Each time Insight talked with this official, the story changed. But always
there were discrepancies.

While it is true that many ONDCP commercials target middle-school children,
the media campaign, according to ONDCP’s Website and brochures, targets
“youth ages 9 to 18.” Given this, why would eighth-grade data be better? Is
it a better indicator of whether children grow up to become addicted to
drugs? Did it better reflect the cost of drug use to society? “I couldn’t
give you any definite correlation,” he says.
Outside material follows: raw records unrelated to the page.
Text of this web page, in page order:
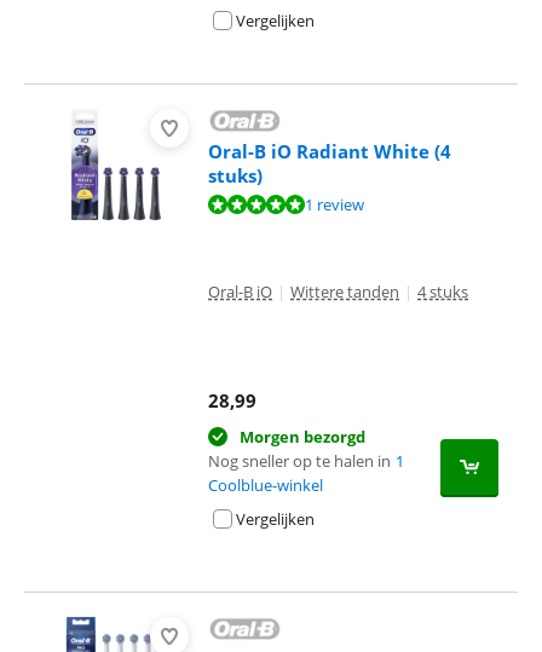
Vergelijken
Oral-B iO Radiant White (4
stuks)
Beoordeling is 10 van de 10, gebaseerd op 1 review.
1 review
Oral-B iO | Wittere tanden | 4 stuks
28,99
Morgen bezorgd
Nog sneller op te halen in 1
Coolblue-winkel
Vergelijken
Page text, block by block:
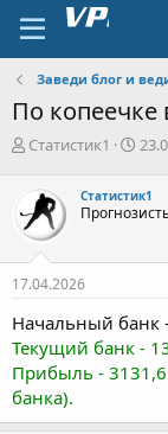
Заведи блог и
По копеечке
А
о
р
м
Статистик1
Д
а
а
Статистик1
17.04.2026
Начальный банк
Текущий банк -
Прибыль - 3131,6
банка).
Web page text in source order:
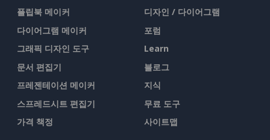
플립북 메이커
다이어그램 메이커
그래픽 디자인 도구
문서 편집기
프레젠테이션 메이커
스프레드시트 편집기
가격 책정
디자인 / 다이어그램
포럼
Learn
블로그
지식
무료 도구
사이트맵
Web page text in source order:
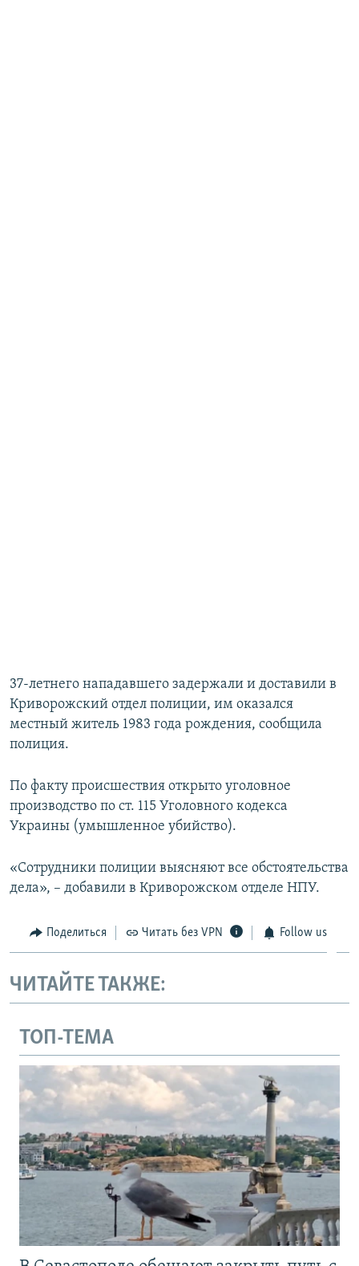
37-летнего нападавшего задержали и доставили в
Криворожский отдел полиции, им оказался
местный житель 1983 года рождения, сообщила
полиция.
По факту происшествия открыто уголовное
производство по ст. 115 Уголовного кодекса
Украины (умышленное убийство).
«Сотрудники полиции выясняют все обстоятельства
дела», – добавили в Криворожском отделе НПУ.
Поделиться Читать без VPN Follow us
ЧИТАЙТЕ ТАКЖЕ:
ТОП-ТЕМА
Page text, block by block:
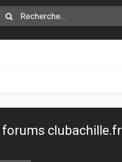
forums clubachille.fr
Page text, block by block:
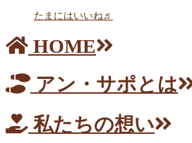
たまにはいいね♬
HOME
アン・サポとは
私たちの想い

Insight asked some other experts about the differences, just to be sure. A
second ONDCP official, who had not been involved in the decision to change
data, says, “Eighth-grade data simply does not reliably portend future
12th-grade drug-use patterns. And 12th-grade drug-use patterns are the best,
if imperfect, indicator of the future burden drug abusers will impose upon
society.”

Lloyd Johnston, a professor at the University of Michigan who conducts the
“Monitoring the Future” study, agrees that it would be inaccurate to call
one set of these data “more accurate” than another. “I think they’re
probably both important,” he says, although he also indicates that he might
expect eighth-grade data to change first. “The eighth-graders, it appears,
are in a sense the first to respond to new influence in the environment,” he
explains.

Insight also asked him whether the eighth-grade data were a reliable
predictor of the future cost to society — whether eighth-grade attitudes
strongly correlate to drug addiction later in life — since this is what
ONDCP is tasked to reduce in the long run. “I don’t know if I can make that
connection,” Johnston says. But, he responds, “We’ve done a lot of our
analyses on the perceived risk on 12th-graders and can show pretty
conclusively that that’s one of the determinants of whether they use or
continue using.”

Either way, the most important question remains unanswered. If ONDCP’s
changes were legitimate, why did officials not report them to Congress, and
why did they refuse to talk about them on the record? Congress may be
getting ready to ask those questions.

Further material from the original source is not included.